While the Rhineland city is the stronghold of theoretical mathematics, Berlin thinks more in practical terms.
Even when the presidents of the universities weren’t getting along, the mathematicians maintained stimulating relations, regardless of which institute they represented. Applied mathematics developed in Berlin have been able to reach exceptional achievements, constructing whole new worlds. The magical worlds of “Harry Potter,” “The Matrix” and “Spiderman” were all computed in Berlin.
On a sunny morning, Mira Schedensack, is sitting at her computer with a pile of written notes spread out in front of her, enjoying one of her last days in Berlin. Her year as a guest lecturer at the Humboldt University’s faculty in Adlershof is almost up.
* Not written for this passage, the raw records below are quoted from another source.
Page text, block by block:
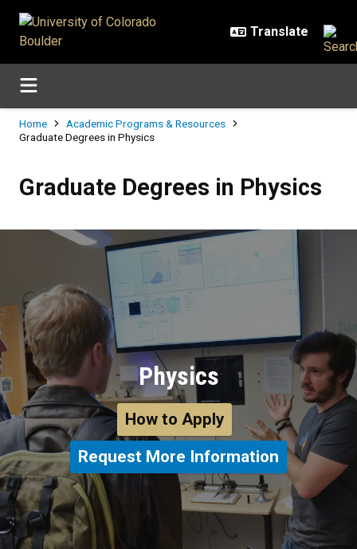
Breadcrumb
Home
Academic Programs & Resources
Graduate Degrees in Physics
Graduate Degrees in Physics
Physics
How to Apply
Request More Information

Her next stop is Augsburg, but as she says goodbye to Berlin, her office door is open.
Her peers say 30-year-old Ms. Schedensack’s doctoral dissertation is worth four doctorates. And yet, her doctoral supervisor initially advised her against working on the subject of numerical approximation in computational mechanics, which hadn’t seen any groundbreaking innovations for decades. But Ms. Schedensack had a specific idea. She talks about it as if the audacity of her idea amused her more than anyone else.
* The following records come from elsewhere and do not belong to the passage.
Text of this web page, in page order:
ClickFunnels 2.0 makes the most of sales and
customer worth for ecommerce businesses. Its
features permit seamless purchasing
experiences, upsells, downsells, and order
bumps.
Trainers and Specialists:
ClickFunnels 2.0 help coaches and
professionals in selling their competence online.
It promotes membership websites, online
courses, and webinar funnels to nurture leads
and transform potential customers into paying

To put it simply, she achieved what all mathematicians aspire to do: simplification. The streamlined solution. The way she thought about and tackled things, the computer models no longer drowned in parameters but were given a boost through a simpler language of algorithms. It is this optimization effect on which Berlin’s reputation is based.
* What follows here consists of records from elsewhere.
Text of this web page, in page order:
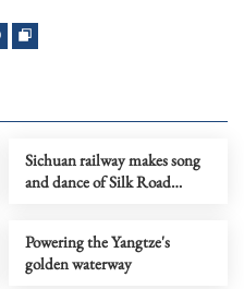
Sichuan railway makes song
and dance of Silk Road
Powering the Yangtze's
golden waterway
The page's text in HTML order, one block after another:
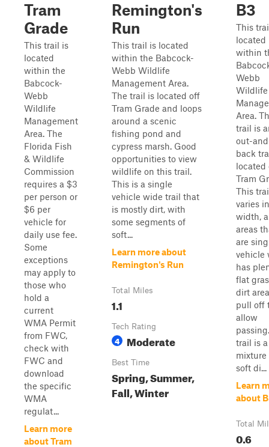
Tram
Grade
This trail is
located
within the
Babcock-
Webb
Wildlife
Management
Area. The
Florida Fish
& Wildlife
Commission
requires a $3
per person or
$6 per
vehicle for
daily use fee.
Some
exceptions
may apply to
those who
hold a
current
WMA Permit
from FWC,
check with
FWC and
download
the specific
WMA
regulat...
Learn more
about Tram
Remington's
Run
This trail is located
within the Babcock-
Webb Wildlife
Management Area.
The trail is located off
Tram Grade and loops
around a scenic
fishing pond and
cypress marsh. Good
opportunities to view
wildlife on this trail.
This is a single
vehicle wide trail that
is mostly dirt, with
some segments of
soft...
Learn more about
Remington's Run
Total Miles
1.1
Tech Rating
4 Moderate
Best Time
Spring, Summer,
Fall, Winter
B3
This
located
within
Webb
Wildlife
Area.
trail is
out-
back
located
Tram
This
varies in
width,
areas
are
vehicle
has
flat
dirt
pull off
allow
trail is a
mixture
soft di...
Learn
about
Total
0.6

Ms. Schedensack, born and raised in Hildesheim, a city in Lower Saxony, had not been considered a particularly exceptional mathematical talent. She was certainly good at math, but she initially majored in psychology at university in Freiburg. The surprise came in her second semester. It concerned multidimensional levels, and Ms. Schedensack found herself entering mathematical worlds beyond the power of imagination. For the first time in her life, she felt it was beyond her ability to think of things for which she had no mental image. She found herself entering a state of crisis. Half her fellow students dropped out.
Today, Ms. Schedensack says the experience was helpful. “It’s no longer surprising for me when I don’t understand something.” Especially since creating images from the abstract is an integral part of the inner workings of mathematics.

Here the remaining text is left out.